Last week, Germany’s business daily Handelsblatt revealed that the court now got what it asked for. A 29-page leaked dossier prepared for the court, by the Bundesbank (Germany’s central bank), explains why the ECB’s measures are not suitable to end the crisis; why they could cost Germany dearly; and why the court should intervene.
It was not the only sign that patience with the euro has worn thin even at the highest levels of Germany. A few days before the Bundesbank leak, the head of the German Finance Ministry’s Academic Advisory Council, Kai Konrad, gave an interview to Sunday newspaper Welt am Sonntag. In it, he deviated markedly from the government’s line that the euro had to be defended at all costs.
Professor Konrad’s assessment was blunt: “Europe is important to me. The euro is not. I don’t think it has a high chance of survival beyond the medium term.” When asked to specify what he meant by that, he said that realistically he would give it another five years.

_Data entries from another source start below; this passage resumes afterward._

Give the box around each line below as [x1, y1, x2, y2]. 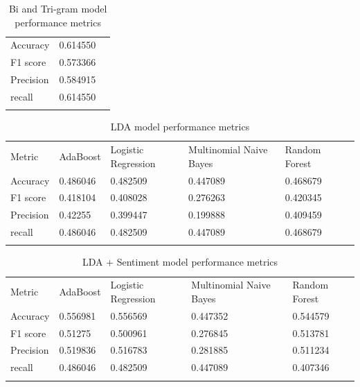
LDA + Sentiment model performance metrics [82, 255, 278, 269]
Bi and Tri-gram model [8, 1, 107, 15]
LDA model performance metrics [110, 119, 250, 134]
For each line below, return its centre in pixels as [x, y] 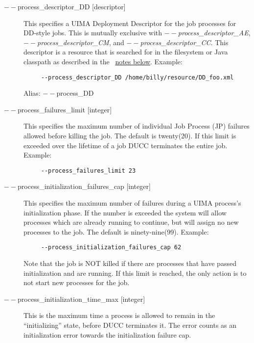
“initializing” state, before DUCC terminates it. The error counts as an [130, 325]
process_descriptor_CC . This [184, 42]
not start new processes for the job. [77, 282]
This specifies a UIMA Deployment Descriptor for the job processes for [130, 23]
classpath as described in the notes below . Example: [103, 61]
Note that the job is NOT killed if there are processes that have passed [130, 263]
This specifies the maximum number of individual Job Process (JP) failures [137, 126]
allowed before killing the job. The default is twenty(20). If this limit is [130, 135]
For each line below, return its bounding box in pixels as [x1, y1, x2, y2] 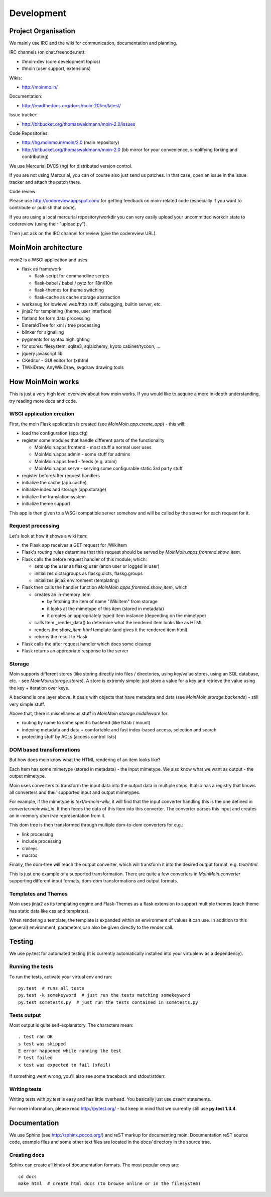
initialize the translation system [22, 493, 86, 499]
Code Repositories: [9, 130, 49, 136]
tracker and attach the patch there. [9, 179, 81, 185]
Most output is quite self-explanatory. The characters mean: [9, 1022, 133, 1028]
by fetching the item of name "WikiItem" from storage [47, 599, 158, 605]
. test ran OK [18, 1034, 53, 1039]
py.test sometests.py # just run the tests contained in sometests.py [18, 999, 198, 1005]
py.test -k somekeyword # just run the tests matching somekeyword [18, 992, 190, 998]

Taken together, these occurrences paint an interesting picture. Germany’s highest court, its central bank and the government’s top economic advisers now openly doubt the euro in its current form. This is astonishing since the German government’s official position is that the current euro arrangements are safe, forever, and beyond debate.
So what’s going on?
For a start, public opinion is changing. Whereas in 2007, according to a new Eurobarometer survey, 36 per cent of all Germans had no trust in the EU and its institutions, today it is 59 per cent. There is growing unease in Germany about the way the euro crisis has developed. The Cyprus bailout package and the Italian election fiasco have no doubt aggravated such fears.
Opinion polls reinforce the view that policies meant to save the euro are not working. The latest fiscal data is showing that the eurozone isn’t getting its debt problem under control (Fire and ice on Europe’s debt march, 25 April 2013). At the same time, unemployment is spiralling upwards around the Mediterranean. In France, unemployment now stands at 11.5 per cent. This is undoubtedly high but not nearly as catastrophic as neighbouring Spain, where 27.2 per cent (and 57.2 of all under-25 year-olds) are without a job.

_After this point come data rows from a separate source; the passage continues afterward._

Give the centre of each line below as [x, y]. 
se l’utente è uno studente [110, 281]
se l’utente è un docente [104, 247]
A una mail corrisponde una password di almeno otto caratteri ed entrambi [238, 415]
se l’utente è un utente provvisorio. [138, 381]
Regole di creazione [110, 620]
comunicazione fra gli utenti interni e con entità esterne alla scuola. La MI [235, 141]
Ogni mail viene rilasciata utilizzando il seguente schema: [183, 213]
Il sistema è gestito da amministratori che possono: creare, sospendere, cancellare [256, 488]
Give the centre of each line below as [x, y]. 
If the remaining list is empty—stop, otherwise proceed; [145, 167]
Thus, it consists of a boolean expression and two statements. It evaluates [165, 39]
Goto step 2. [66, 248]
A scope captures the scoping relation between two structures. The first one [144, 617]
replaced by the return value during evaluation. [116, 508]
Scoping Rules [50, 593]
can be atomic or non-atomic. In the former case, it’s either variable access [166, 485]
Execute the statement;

In these circumstances, it is not difficult to be sceptical about the future of the euro. Add the appearance of a new anti-euro party (Alternative für Deutschland) to the mix, and one can imagine what must be going through Chancellor Angela Merkel’s head.
Merkel has always made the case for the euro domestically, while at the EU level she was pushing for economic reforms and budget consolidation. It appears she is now failing on both fronts. Both within and outside Germany the euro is losing popularity. At the same time, the systematic weaknesses of a common currency for Europe can no longer be denied.
Despite all her previous utterings that the survival of the euro was a matter of war and peace and that there was no alternative, Angela Merkel would be a strange politician if she did not have an another plan for when public opinion changes or things go wrong.
There are many events which would require a reassessment of Germany’s euro stance: The need for another Greek, Cypriot or Spanish bailout for which there is no German parliamentary majority, let alone public appetite; hardening resistance in the euro periphery to austerity demands; new bailout requirements set by the constitutional court; or simply the growing popularity of anti-euro forces in German politics.
Angela Merkel may soon come to a point where circumstances do not allow her to continue her euro policies. By her nature, Merkel certainly is no revolutionary. But driven by events, and realising the futility of defending the status quo, she will eventually need to make a momentous decision. This could be to allow one or several euro members to depart from monetary union. It could even be to pull Germany itself out of the eurozone.
That an open discussion in Germany about the future of the euro has now begun is a taste of things to come. A failure of the euro is no longer a taboo subject in the highest echelons of society. It shows where the debate is moving.
There is no doubt that Merkel will use all her political cunning to prevent any decision on the future of the euro until after the German elections in September. But post-election, all bets are off.
The Bundesbank and the German constitutional court are confronting and challenging the ECB, and such a conflict cannot just be moderated away. Eventually, the Germans will need to come clear on where they want to take the eurozone.
Or whether they really just want to get out of it.